At my very first AA meeting, I was carried in by strangers who found me crying, shaking and rocking in the doorway. And I promise I am not exaggerating. Gosh, I had forgotten about that, an event that took place four or five years ago.
I would pop in and out of AA for years before I was really desperate enough to let the rooms help me. I used to have to have a drink to get in the door, and I used to go with vodka in my bag. However, I just keep going back.
It’s hard to explain, but you are carried and held when you are in the rooms in those early days. Without AA and the people I have met there I would have busted on Friday night on my nine months birthday. I have been experiencing incredible stress because of the very long hours I have been working, the intensity of a new project, and a boss who is trying to make my project fail! At times, it’s been too much.
The love and support I was shown after walking back in the room on Friday saved me. I was on the way to my dealer in the ‘mist’ of a panic attack.
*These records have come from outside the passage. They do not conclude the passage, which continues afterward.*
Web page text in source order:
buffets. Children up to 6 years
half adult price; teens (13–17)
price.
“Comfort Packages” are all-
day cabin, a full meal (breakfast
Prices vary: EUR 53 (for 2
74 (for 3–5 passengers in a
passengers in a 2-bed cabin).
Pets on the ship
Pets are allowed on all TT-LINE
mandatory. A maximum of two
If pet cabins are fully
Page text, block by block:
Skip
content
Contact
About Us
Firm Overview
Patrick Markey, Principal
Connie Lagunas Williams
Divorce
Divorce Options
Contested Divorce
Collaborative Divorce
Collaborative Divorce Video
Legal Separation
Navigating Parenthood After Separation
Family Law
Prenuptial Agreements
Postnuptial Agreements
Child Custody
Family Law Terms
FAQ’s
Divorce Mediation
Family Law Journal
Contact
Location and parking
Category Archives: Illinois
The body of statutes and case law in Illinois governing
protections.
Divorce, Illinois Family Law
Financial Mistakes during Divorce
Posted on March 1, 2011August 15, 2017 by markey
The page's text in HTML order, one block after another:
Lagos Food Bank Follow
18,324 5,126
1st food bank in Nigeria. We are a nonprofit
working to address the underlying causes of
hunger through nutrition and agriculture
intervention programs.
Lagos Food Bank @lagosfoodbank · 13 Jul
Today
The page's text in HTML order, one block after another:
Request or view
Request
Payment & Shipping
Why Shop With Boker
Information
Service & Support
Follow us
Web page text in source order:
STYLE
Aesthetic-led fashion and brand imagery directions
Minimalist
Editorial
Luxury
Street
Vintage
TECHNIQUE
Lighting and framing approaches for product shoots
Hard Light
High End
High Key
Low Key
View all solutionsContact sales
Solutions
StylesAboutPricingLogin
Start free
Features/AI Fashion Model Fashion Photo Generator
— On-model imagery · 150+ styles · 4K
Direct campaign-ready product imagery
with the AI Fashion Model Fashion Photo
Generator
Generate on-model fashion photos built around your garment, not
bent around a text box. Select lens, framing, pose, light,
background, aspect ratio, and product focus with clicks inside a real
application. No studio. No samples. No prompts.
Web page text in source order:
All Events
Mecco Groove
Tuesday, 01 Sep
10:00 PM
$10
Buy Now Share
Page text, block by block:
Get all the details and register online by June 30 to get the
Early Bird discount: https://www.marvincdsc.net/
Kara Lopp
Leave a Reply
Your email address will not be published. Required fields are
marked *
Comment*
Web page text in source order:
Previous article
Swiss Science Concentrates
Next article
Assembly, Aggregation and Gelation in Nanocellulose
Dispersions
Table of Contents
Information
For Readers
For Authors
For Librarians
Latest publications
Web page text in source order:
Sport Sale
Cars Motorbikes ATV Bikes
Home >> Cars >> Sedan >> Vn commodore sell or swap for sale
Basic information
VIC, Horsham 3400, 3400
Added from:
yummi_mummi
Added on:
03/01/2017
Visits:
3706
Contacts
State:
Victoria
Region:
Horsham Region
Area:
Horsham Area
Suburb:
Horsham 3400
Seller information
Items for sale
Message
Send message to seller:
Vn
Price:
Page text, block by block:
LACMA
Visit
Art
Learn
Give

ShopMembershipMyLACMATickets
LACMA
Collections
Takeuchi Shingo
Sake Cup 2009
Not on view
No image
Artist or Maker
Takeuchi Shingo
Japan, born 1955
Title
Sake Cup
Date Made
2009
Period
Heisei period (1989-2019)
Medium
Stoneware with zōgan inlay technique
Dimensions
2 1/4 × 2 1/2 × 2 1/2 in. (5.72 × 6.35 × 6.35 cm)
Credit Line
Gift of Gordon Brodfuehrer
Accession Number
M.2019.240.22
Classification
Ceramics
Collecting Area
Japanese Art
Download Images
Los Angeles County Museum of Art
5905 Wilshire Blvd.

I couldn’t breathe, my heart was pounding, and I was shaking and blurry-eyed. That’s when people need AA.
For those of you thinking whether or not to go to AA, just go no matter what. It may take months for you to fully appreciate what AA can do for you (and you may only pop in from time to time). It took me years, but when you’re really, really ready to let people help you – listening to people and accepting they may know more – you’ll be so grateful for AA.
In my opinion, those early days of the recovery journey can’t be done solo. And as supportive as your family may be, you need to be heard by like-minded people who have walked the same path and actually do understand where you are.